## Your goal
Beginning at the top of the entries below, retype each line exactly until the line containing "handling your creditors" has been written out; include no pictures and no later lines.

** Data in this exercise follows **

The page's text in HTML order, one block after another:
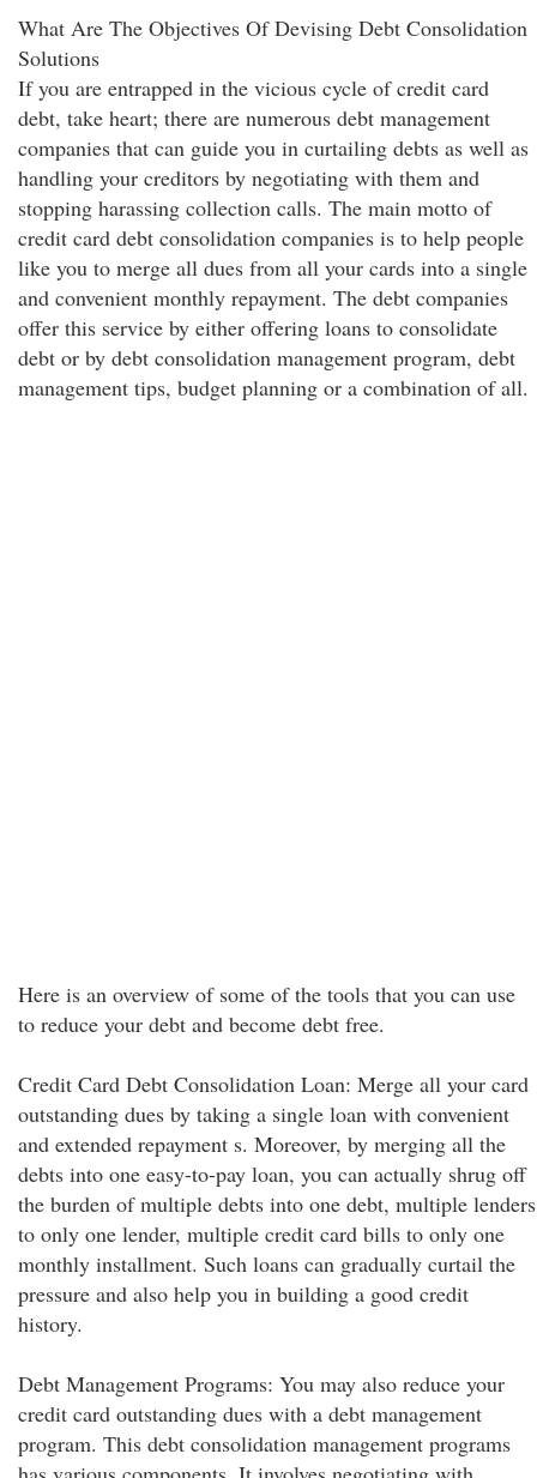
What Are The Objectives Of Devising Debt Consolidation
Solutions
If you are entrapped in the vicious cycle of credit card
debt, take heart; there are numerous debt management
companies that can guide you in curtailing debts as well as
handling your creditors by negotiating with them and
stopping harassing collection calls. The main motto of
credit card debt consolidation companies is to help people
like you to merge all dues from all your cards into a single
and convenient monthly repayment. The debt companies
offer this service by either offering loans to consolidate
debt or by debt consolidation management program, debt
management tips, budget planning or a combination of all.
Here is an overview of some of the tools that you can use
to reduce your debt and become debt free.
Credit Card Debt Consolidation Loan: Merge all your card
outstanding dues by taking a single loan with convenient
and extended repayment s. Moreover, by merging all the
debts into one easy-to-pay loan, you can actually shrug off
the burden of multiple debts into one debt, multiple lenders
to only one lender, multiple credit card bills to only one
monthly installment. Such loans can gradually curtail the
pressure and also help you in building a good credit
history.
Debt Management Programs: You may also reduce your
credit card outstanding dues with a debt management
program. This debt consolidation management programs
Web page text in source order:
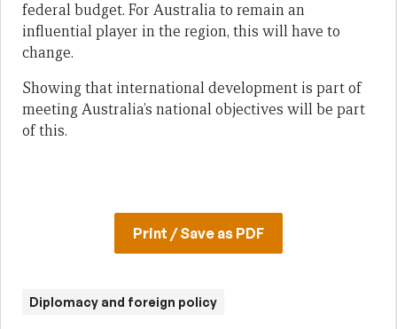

** End of Data in this exercise **

## Response area
The page's text in HTML order, one block after another:
What Are The Objectives Of Devising Debt Consolidation
Solutions
If you are entrapped in the vicious cycle of credit card
debt, take heart; there are numerous debt management
companies that can guide you in curtailing debts as well as
handling your creditors by negotiating with them and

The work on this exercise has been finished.